The problem
Exactly the lines below from the line with "Write a review" through the line with "The main task" must make up the answer, both ends included and pictures left out.

Working data
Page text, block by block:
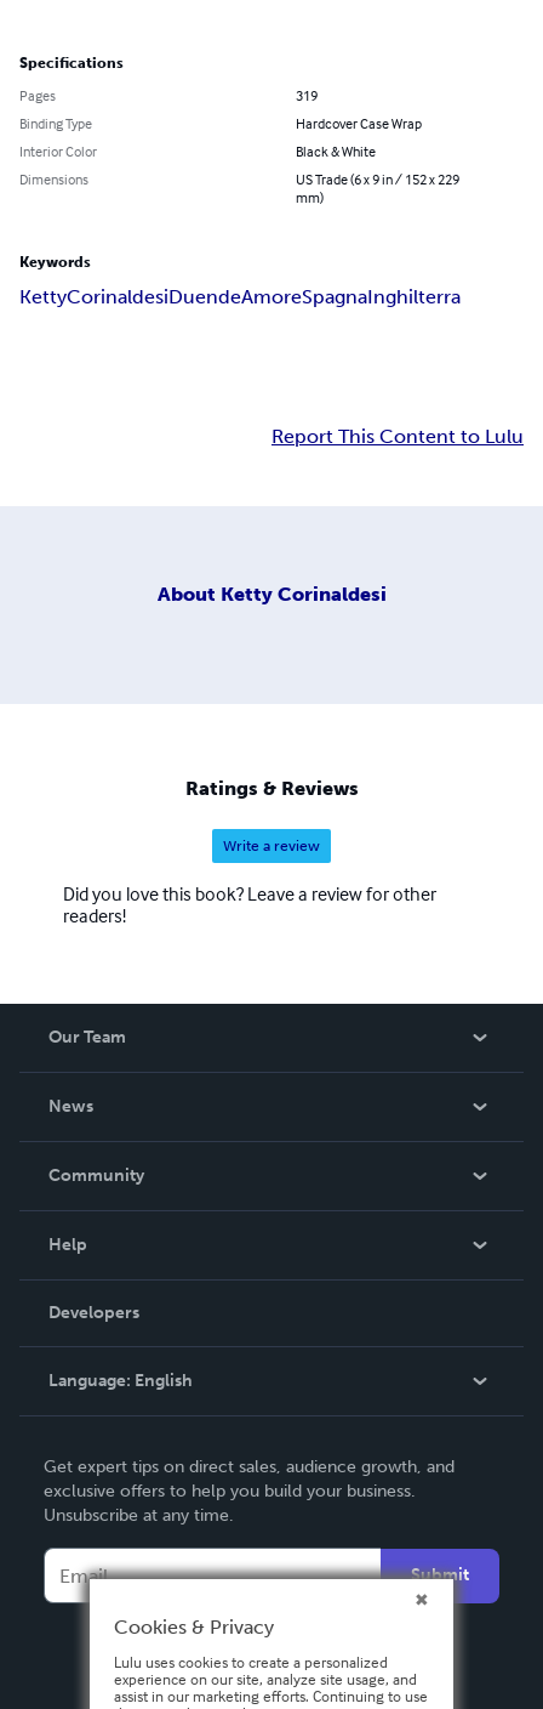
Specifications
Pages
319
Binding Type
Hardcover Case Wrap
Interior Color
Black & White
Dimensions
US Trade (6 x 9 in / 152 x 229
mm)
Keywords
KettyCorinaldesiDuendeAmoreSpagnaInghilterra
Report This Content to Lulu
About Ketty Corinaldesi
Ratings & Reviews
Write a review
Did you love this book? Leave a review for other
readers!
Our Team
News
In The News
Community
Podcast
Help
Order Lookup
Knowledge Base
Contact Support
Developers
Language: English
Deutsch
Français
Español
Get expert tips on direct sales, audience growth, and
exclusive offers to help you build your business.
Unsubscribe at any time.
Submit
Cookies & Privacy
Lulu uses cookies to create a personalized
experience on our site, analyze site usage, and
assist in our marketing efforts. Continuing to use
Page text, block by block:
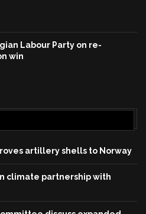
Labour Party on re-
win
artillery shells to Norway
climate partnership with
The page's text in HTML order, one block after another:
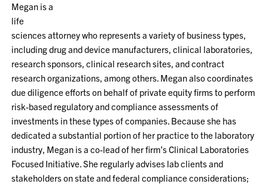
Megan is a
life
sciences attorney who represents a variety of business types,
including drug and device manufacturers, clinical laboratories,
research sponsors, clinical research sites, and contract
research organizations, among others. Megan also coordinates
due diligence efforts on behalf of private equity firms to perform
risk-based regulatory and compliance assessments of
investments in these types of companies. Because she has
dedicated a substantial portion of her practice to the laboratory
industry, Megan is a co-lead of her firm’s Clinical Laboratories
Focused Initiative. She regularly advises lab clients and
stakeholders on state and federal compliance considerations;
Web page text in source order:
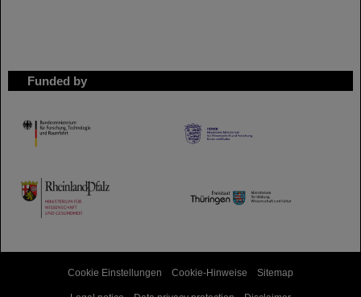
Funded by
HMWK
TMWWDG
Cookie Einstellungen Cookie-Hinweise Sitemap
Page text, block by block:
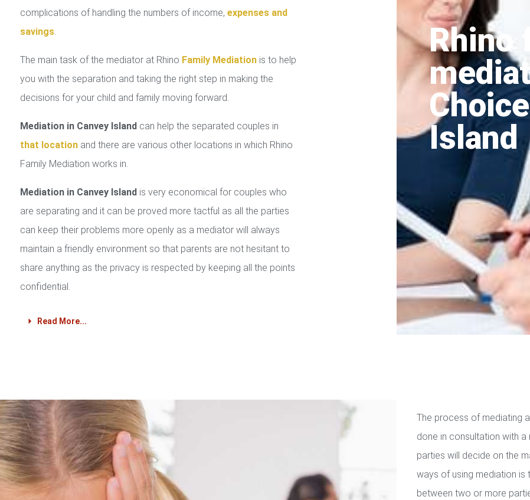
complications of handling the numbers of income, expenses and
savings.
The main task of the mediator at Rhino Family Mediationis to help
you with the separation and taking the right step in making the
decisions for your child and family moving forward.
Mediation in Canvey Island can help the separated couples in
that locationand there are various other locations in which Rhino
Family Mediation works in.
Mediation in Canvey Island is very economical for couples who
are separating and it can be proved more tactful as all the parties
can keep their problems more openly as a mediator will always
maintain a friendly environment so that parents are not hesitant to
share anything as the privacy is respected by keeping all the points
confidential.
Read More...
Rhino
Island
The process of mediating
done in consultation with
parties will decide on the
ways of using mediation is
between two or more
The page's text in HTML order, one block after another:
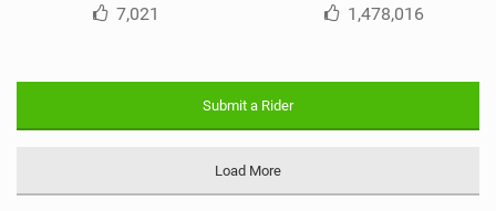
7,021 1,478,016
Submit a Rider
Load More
==
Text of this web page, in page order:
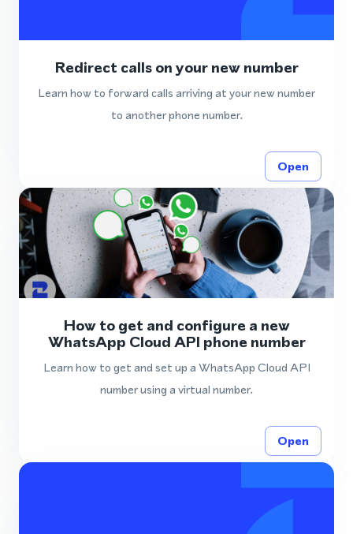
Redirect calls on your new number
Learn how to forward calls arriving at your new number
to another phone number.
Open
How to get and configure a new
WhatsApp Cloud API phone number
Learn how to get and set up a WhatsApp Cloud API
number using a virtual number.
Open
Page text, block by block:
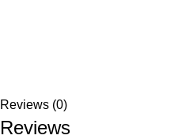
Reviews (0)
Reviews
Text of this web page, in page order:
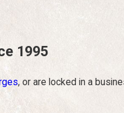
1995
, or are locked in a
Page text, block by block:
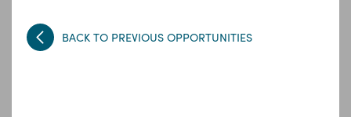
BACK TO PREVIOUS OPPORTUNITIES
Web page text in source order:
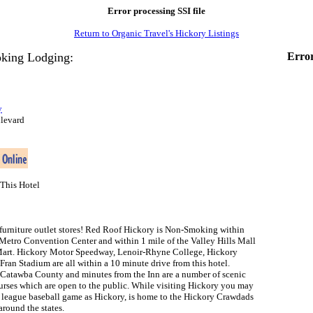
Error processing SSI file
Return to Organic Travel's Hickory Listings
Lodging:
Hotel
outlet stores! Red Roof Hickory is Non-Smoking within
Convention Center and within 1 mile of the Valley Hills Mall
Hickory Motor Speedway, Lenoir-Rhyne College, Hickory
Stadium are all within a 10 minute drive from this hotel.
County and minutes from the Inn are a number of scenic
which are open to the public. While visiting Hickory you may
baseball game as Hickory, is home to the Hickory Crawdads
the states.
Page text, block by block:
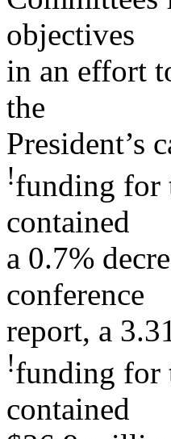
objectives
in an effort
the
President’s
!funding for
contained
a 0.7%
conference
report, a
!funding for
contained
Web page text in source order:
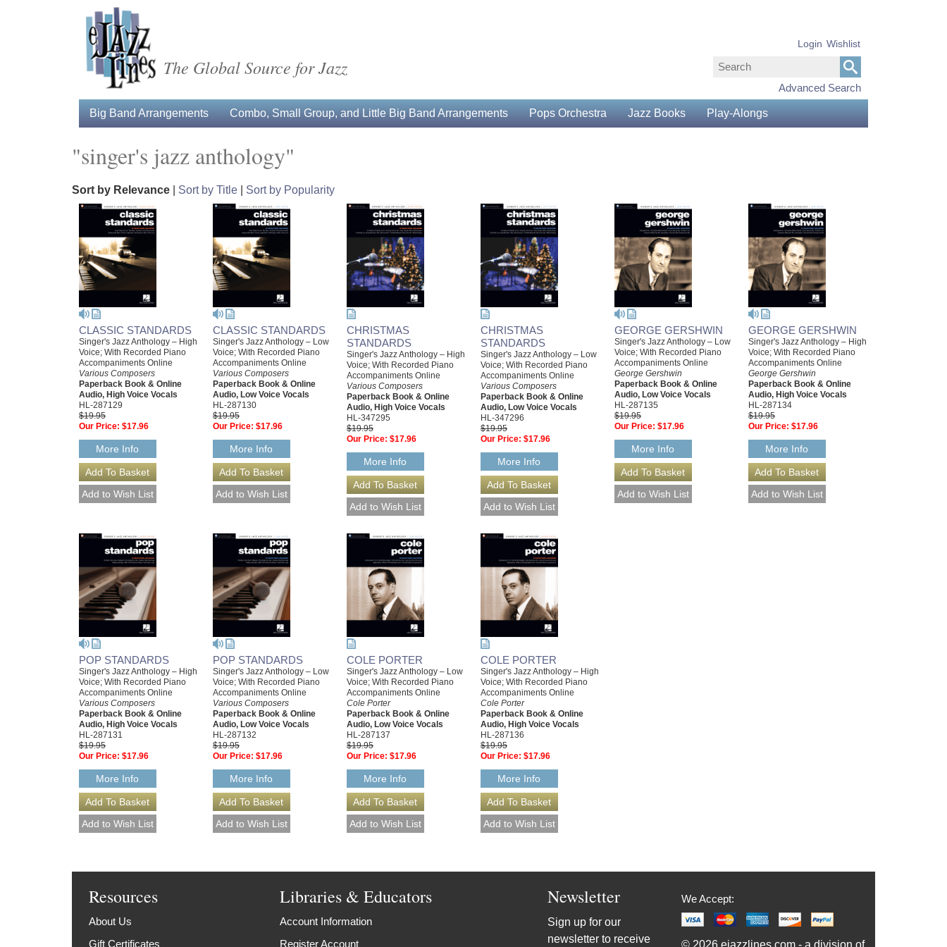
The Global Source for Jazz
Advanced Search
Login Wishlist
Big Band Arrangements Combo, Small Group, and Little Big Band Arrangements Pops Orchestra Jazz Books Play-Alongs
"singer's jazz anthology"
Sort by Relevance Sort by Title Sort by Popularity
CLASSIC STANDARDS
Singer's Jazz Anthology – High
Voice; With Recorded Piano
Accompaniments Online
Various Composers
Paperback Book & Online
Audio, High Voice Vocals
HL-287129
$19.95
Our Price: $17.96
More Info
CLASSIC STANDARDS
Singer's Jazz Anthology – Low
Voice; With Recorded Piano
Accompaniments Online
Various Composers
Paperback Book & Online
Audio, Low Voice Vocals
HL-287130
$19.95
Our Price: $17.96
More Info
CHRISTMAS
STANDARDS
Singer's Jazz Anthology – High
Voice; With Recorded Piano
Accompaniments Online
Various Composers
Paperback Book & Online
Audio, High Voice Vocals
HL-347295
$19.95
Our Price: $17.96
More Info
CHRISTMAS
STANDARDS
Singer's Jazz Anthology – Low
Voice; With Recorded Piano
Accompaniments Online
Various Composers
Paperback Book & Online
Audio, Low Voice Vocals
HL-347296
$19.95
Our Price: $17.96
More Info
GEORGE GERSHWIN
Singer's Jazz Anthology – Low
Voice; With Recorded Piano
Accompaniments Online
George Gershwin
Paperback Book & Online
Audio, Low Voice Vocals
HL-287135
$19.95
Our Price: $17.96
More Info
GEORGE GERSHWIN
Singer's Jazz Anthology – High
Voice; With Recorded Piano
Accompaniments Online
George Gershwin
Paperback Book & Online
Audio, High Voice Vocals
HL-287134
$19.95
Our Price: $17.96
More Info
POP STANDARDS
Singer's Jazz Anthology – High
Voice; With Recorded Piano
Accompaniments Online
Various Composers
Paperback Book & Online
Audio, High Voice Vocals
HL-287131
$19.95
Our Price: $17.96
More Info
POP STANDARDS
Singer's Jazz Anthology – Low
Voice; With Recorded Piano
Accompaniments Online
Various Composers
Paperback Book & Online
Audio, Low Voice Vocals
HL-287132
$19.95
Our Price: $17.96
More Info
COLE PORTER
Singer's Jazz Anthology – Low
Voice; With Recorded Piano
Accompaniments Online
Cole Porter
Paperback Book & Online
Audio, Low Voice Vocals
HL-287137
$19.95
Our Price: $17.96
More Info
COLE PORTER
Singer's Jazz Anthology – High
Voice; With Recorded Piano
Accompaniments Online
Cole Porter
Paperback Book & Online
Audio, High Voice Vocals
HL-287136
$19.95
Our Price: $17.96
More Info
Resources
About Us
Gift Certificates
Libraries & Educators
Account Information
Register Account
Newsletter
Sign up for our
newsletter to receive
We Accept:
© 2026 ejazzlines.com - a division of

Solution to this task
Write a review
Did you love this book? Leave a review for other
readers!
Our Team
News
In The News
Community
Podcast
Help
Order Lookup
Knowledge Base
Contact Support
Developers
Language: English
Deutsch
Français
Español
Get expert tips on direct sales, audience growth, and
exclusive offers to help you build your business.
Unsubscribe at any time.
Submit
Cookies & Privacy
Lulu uses cookies to create a personalized
experience on our site, analyze site usage, and
assist in our marketing efforts. Continuing to use
Page text, block by block:
Labour Party on re-
win
artillery shells to Norway
climate partnership with
The page's text in HTML order, one block after another:
Megan is a
life
sciences attorney who represents a variety of business types,
including drug and device manufacturers, clinical laboratories,
research sponsors, clinical research sites, and contract
research organizations, among others. Megan also coordinates
due diligence efforts on behalf of private equity firms to perform
risk-based regulatory and compliance assessments of
investments in these types of companies. Because she has
dedicated a substantial portion of her practice to the laboratory
industry, Megan is a co-lead of her firm’s Clinical Laboratories
Focused Initiative. She regularly advises lab clients and
stakeholders on state and federal compliance considerations;
Web page text in source order:
Funded by
HMWK
TMWWDG
Cookie Einstellungen Cookie-Hinweise Sitemap
Page text, block by block:
complications of handling the numbers of income, expenses and
savings.
The main task of the mediator at Rhino Family Mediationis to help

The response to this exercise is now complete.